▸ What is being asked
What you return should be the lines from the one with "pixels as (x1, y1, x2, y2)" through the one with "Stay ahead of the news (82, 60, 244, 79)" in the data below, reproduced exactly with both ends, and no pictures at all.
Supplied entries Block Start
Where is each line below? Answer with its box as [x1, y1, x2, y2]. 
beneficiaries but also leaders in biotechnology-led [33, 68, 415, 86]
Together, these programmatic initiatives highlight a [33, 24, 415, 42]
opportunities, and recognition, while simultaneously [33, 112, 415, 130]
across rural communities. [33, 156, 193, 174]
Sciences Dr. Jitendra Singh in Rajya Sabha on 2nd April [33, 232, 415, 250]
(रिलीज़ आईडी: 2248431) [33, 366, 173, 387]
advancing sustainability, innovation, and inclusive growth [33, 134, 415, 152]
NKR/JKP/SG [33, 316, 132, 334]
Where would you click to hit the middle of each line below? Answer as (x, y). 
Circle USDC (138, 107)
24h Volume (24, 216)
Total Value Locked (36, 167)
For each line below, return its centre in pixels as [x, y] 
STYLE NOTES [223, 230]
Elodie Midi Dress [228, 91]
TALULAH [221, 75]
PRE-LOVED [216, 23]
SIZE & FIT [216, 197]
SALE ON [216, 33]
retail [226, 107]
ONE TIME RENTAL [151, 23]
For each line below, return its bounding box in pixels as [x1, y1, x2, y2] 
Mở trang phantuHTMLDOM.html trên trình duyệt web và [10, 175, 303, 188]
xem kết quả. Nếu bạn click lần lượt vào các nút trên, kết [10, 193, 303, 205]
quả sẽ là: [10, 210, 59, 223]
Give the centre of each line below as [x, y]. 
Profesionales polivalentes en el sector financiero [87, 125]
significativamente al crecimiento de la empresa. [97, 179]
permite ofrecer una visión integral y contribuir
Supplied entries Block End
Supplied entries Block Start
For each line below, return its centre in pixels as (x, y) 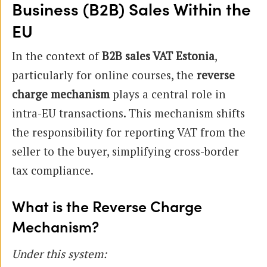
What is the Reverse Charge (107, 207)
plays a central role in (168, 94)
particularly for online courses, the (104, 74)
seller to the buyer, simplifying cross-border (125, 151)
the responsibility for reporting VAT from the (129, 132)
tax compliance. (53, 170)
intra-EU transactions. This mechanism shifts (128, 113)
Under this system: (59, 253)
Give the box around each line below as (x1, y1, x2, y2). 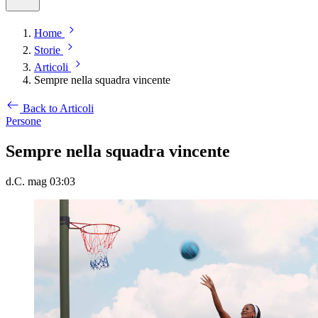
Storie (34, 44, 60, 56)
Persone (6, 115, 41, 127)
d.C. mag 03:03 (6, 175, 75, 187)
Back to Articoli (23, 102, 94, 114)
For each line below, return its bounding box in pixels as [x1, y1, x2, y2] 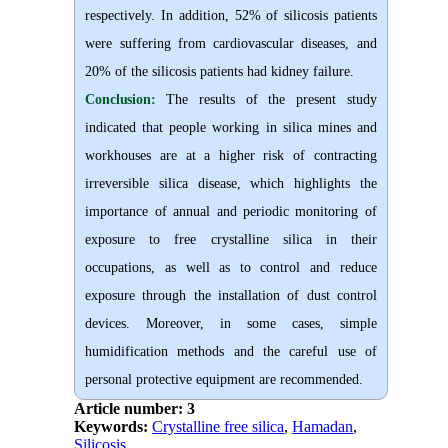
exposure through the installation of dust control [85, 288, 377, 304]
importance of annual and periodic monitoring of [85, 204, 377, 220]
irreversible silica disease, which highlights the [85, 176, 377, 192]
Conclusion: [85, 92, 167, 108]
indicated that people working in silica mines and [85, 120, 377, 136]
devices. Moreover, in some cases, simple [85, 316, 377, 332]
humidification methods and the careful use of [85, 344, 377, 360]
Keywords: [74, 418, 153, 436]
Supplied entries Block End
Supplied entries Block Start
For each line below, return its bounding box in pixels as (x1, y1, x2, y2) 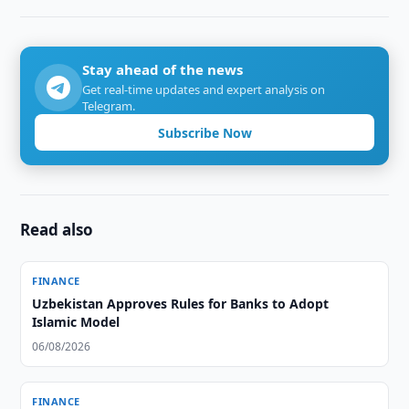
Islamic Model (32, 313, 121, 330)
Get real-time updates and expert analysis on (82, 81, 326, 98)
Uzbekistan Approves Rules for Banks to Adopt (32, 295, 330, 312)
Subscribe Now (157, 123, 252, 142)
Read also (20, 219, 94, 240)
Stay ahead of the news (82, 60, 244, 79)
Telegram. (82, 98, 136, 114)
Supplied entries Block End
▸ Problem solution
For each line below, return its bounding box in pixels as (x1, y1, x2, y2) 
Islamic Model (32, 313, 121, 330)
Get real-time updates and expert analysis on (82, 81, 326, 98)
Uzbekistan Approves Rules for Banks to Adopt (32, 295, 330, 312)
Subscribe Now (157, 123, 252, 142)
Read also (20, 219, 94, 240)
Stay ahead of the news (82, 60, 244, 79)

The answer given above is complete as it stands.